◆ Task instructions ◆
Scan the data below and pick out the lines containing the word "role".
#### Data in this exercise ####
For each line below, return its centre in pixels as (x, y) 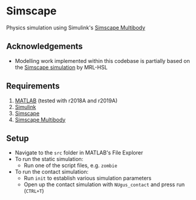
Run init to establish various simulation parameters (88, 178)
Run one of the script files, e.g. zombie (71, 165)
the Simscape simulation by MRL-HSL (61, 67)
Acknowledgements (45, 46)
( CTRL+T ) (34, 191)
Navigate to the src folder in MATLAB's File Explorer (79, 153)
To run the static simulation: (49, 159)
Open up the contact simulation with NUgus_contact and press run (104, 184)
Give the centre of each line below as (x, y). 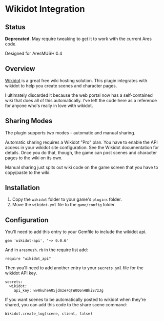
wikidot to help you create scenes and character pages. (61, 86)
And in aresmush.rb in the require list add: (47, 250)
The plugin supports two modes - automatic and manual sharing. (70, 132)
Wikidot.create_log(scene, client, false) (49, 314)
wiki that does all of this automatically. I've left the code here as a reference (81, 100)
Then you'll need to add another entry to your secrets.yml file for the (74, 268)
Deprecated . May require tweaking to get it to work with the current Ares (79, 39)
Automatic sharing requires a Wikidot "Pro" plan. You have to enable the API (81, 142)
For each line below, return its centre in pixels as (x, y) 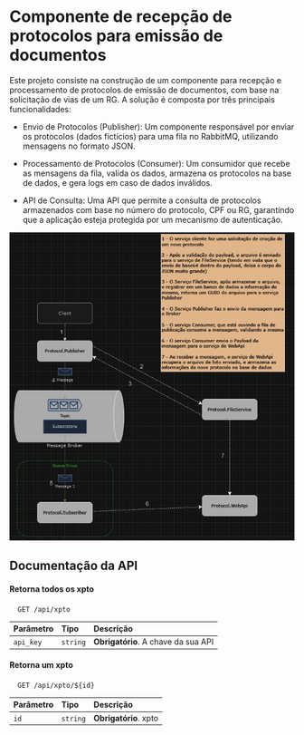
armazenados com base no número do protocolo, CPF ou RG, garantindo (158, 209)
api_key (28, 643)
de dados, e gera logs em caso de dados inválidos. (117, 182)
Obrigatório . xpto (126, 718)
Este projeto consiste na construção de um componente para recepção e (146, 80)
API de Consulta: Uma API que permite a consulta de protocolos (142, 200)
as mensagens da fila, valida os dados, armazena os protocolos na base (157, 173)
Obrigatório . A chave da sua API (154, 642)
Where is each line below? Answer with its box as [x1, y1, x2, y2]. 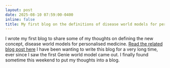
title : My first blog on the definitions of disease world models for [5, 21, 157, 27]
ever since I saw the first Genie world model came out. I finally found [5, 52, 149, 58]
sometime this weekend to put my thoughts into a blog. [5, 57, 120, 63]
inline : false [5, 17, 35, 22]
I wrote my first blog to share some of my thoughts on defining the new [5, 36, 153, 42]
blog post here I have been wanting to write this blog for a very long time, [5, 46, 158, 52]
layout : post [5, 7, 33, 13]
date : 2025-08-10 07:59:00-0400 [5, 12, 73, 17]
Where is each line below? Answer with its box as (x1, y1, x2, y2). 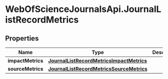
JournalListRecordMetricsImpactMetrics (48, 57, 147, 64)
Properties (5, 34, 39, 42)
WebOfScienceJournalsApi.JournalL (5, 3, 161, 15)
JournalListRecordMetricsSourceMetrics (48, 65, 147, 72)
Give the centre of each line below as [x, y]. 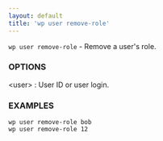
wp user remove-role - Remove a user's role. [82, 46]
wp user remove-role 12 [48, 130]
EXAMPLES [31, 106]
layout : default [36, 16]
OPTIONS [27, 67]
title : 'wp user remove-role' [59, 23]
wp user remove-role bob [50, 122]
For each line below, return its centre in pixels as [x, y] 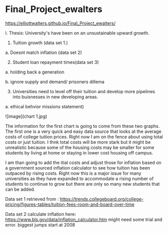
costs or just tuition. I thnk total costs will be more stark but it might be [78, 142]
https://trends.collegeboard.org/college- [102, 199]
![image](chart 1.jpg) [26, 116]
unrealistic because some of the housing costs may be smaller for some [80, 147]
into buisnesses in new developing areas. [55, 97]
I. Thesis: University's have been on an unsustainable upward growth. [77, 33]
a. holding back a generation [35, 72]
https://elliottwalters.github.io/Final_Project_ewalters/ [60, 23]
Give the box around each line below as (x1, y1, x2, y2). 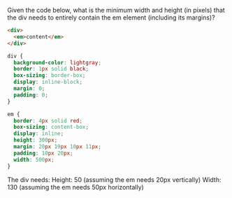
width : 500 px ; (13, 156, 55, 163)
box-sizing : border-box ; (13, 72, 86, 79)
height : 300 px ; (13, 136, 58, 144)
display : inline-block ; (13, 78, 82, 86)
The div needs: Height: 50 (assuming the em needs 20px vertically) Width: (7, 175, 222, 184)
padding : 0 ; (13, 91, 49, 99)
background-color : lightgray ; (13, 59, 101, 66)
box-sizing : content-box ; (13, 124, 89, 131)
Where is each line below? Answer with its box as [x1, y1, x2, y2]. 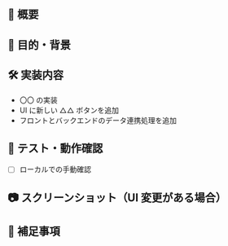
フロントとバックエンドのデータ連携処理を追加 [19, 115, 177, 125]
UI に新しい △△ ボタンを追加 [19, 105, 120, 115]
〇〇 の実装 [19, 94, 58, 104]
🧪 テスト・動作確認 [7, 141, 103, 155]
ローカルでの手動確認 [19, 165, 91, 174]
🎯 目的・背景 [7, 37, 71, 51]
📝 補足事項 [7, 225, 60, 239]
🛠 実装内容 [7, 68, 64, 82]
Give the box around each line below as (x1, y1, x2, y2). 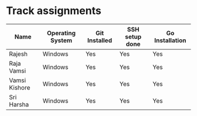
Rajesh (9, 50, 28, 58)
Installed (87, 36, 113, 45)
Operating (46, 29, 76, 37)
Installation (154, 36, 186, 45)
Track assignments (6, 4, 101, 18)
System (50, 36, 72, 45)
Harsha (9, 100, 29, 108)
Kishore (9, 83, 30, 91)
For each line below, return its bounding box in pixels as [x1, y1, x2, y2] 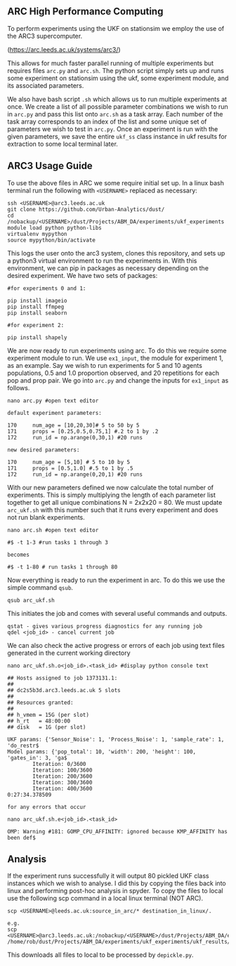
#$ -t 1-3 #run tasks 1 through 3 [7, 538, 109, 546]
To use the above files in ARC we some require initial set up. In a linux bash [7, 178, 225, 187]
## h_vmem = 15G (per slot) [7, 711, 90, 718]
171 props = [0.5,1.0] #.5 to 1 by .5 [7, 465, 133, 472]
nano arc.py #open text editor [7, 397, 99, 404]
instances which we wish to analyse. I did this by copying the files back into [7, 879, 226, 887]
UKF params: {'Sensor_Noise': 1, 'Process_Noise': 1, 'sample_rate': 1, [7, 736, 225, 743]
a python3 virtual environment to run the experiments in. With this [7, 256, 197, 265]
####
◆ Response area ◆
wp user remove-role - Remove a user's role. [82, 46]
wp user remove-role 12 [48, 130]
title : 'wp user remove-role' [59, 23]
wp user remove-role bob [50, 122]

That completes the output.